I was silent. I didn't say that I thought it was funny that her last name was the same as Tabitha the sim's. I didn't say that her room smelled like pastries. I didn't say that this couch was uncomfortable, or that lying down would make me cry so I'll just sit up. I didn't say I didn't want to be here but my friends forced me because they were worried about me. I didn't say I understood how upset they were with me. I didn't say how worried about myself I was.

I stayed silent.

"I know you're hurting right now, Phil. I want to help you. You don't have to talk right now. But I'd like you to. Your friends are worried for you." I nodded, starring at the pattern on the carpet. The doctor sighed.
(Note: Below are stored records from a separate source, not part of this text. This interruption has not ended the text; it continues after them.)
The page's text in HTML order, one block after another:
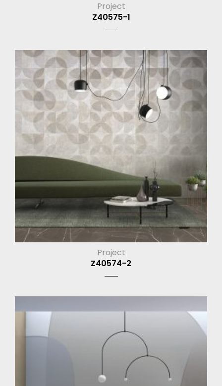
Project
Z40575-1
Project
Z40574-2
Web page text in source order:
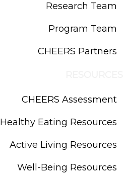
Research Team
Program Team
CHEERS Partners
CHEERS Assessment
Healthy Eating Resources
Active Living Resources
Well-Being Resources
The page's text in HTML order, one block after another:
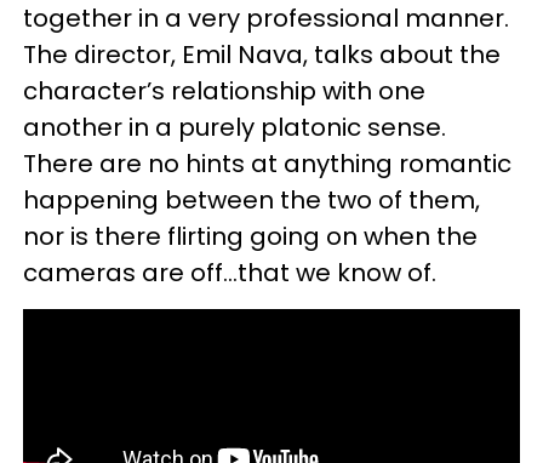
together in a very professional manner.
The director, Emil Nava, talks about the
character’s relationship with one
another in a purely platonic sense.
There are no hints at anything romantic
happening between the two of them,
nor is there flirting going on when the
cameras are off...that we know of.
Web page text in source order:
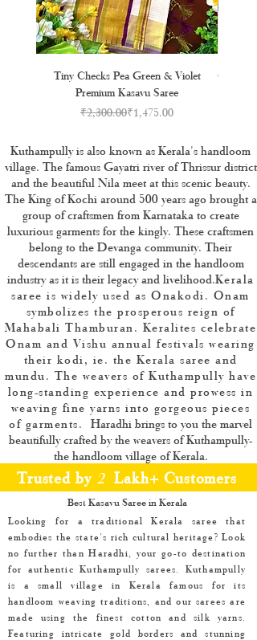
Tiny Checks Pea Green & Violet
Premium Kasavu Saree
Regular Price
₹2,300.00Sale Price
₹1,475.00
Golden
Kuthampully is also known as Kerala's handloom
village. The famous Gayatri river of Thrissur district
and the beautiful Nila meet at this scenic beauty.
The King of Kochi around 500 years ago brought a
group of craftsmen from Karnataka to create
luxurious garments for the kingly. These craftsmen
belong to the Devanga community. Their
descendants are still engaged in the handloom
industry as it is their legacy and livelihood.Kerala
saree is widely used as Onakodi. Onam
symbolizes the prosperous reign of
Mahabali Thamburan. Keralites celebrate
Onam and Vishu annual festivals wearing
their kodi, ie. the Kerala saree and
mundu. The weavers of Kuthampully have
long-standing experience and prowess in
weaving fine yarns into gorgeous pieces
of garments. ​Haradhi brings to you the marvel
beautifully crafted by the weavers of Kuthampully-
the handloom village of Kerala.
Trusted by 2 Lakh+ Customers
Best Kasavu Saree in Kerala
Looking for a traditional Kerala saree that
embodies the state's rich cultural heritage? Look
no further than Haradhi, your go-to destination
for authentic Kuthampully sarees. Kuthampully
is a small village in Kerala famous for its
handloom weaving traditions, and our sarees are
made using the finest cotton and silk yarns.
Featuring intricate gold borders and stunning
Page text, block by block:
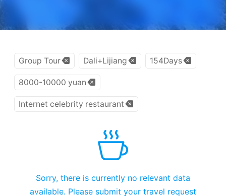
Group Tour Dali+Lijiang 154Days
8000-10000 yuan
Internet celebrity restaurant
Sorry, there is currently no relevant data
available. Please submit your travel request
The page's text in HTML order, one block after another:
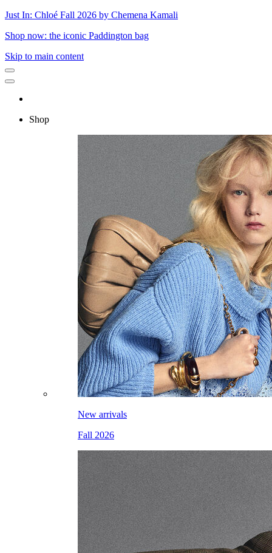
Just In: Chloé Fall 2026 by Chemena Kamali
Shop now: the iconic Paddington bag
Skip to main content
Shop
New arrivals
Fall 2026
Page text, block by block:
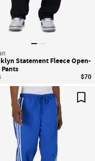
Statement Fleece Open-
$70
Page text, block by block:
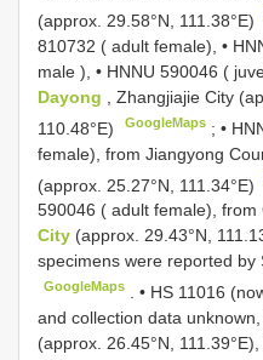
(approx. 29.58°N, 111.38°E)
810732 ( adult female), •
male ), • HNNU 590046 (
Dayong
, Zhangjiajie City
110.48°E)
GoogleMaps ; •
female), from Jiangyong
(approx. 25.27°N, 111.34°E)
590046 ( adult female), from
City (approx. 29.43°N,
specimens were reported by
GoogleMaps . • HS 11016
and collection data
(approx. 26.45°N,

"I saw the note he left you." she said. I looked up, quickly, angry.

"That wasn't for you to see." I spat. Those were my first words in a week.

I can't believe it's only been a week since Dan left me. I can't believe it's only been a week since the ambulance came to my flat for a second night in a row, and pulled his body from the shower where he had slit his wrists. Only a week since I scrubbed that floor for hours, wearing away the paint, wearing away the skin on my fingers, bloodying rag after rag. Only a week since I ran through bottle after bottle of soap, until it looked pristine, but I kept scrubbing, as if this weird habit Dan had acquired in the last months of his life would somehow bring me closer to him.
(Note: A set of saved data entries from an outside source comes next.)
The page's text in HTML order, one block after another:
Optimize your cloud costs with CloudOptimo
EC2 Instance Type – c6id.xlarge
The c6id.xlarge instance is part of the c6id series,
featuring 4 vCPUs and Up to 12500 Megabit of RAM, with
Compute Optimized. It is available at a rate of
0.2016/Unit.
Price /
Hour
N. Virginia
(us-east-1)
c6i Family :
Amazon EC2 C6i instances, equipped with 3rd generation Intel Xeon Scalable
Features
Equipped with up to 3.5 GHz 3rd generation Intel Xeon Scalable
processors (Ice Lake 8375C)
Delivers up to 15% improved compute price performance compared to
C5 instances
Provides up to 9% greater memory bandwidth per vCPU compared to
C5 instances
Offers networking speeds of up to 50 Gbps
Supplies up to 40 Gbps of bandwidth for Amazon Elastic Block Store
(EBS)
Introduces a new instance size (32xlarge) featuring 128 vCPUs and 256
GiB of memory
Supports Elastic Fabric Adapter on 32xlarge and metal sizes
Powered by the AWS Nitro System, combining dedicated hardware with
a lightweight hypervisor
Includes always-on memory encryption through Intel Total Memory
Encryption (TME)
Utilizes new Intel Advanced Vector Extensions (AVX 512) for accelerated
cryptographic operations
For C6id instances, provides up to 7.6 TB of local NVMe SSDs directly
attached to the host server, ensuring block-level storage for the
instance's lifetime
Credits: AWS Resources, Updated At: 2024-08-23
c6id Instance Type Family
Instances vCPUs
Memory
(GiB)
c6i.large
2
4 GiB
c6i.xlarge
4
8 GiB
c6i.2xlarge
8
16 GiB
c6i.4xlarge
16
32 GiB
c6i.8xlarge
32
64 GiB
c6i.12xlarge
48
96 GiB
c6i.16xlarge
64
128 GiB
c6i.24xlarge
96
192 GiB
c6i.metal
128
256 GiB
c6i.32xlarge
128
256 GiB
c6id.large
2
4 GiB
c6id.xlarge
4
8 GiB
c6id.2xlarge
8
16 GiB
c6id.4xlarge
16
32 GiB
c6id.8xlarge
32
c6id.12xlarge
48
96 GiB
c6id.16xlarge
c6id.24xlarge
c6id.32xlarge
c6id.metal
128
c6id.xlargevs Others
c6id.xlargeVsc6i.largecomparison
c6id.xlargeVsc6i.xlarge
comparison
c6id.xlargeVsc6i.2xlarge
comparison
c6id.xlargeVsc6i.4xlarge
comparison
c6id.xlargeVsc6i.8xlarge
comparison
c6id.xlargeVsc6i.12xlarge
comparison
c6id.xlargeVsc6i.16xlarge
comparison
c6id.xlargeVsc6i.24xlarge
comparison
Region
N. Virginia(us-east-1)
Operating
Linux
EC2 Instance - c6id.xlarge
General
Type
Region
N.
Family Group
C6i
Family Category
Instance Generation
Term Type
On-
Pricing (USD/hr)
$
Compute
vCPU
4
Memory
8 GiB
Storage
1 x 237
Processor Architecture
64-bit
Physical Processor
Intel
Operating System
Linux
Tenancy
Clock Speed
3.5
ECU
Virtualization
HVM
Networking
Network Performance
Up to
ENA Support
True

"I know. But Louise gave it to me. She said it might help to analyse it."

"No." I was numb, had been numb, for what felt like my whole life. I was confused. I was scarred. I never want to speak again. "If it's all the same to you, you're getting paid no matter what I say. So if you could just let me sit here and wait the hour out, I'd be really appreciative." Why was I being so rude?

"I want to help you, Phil."

"And I want to go home."

~-~-~

"How'd it go?" Louise asked. She had been waiting for me with Pj in the lobby of the therapist's office. They had dragged me from my flat and pulled me into a taxi, begging me to go, once, talk to a professional.

"We're devastated too, Phil," Pj had said, "But Dan would want you to move on." I stayed silent. They had dressed me, brushed my hair, tried to get me to put in my contacts, but I refused. They tried to get me to talk. Apparently, Louise had gone into his room, because that's where I had left the note.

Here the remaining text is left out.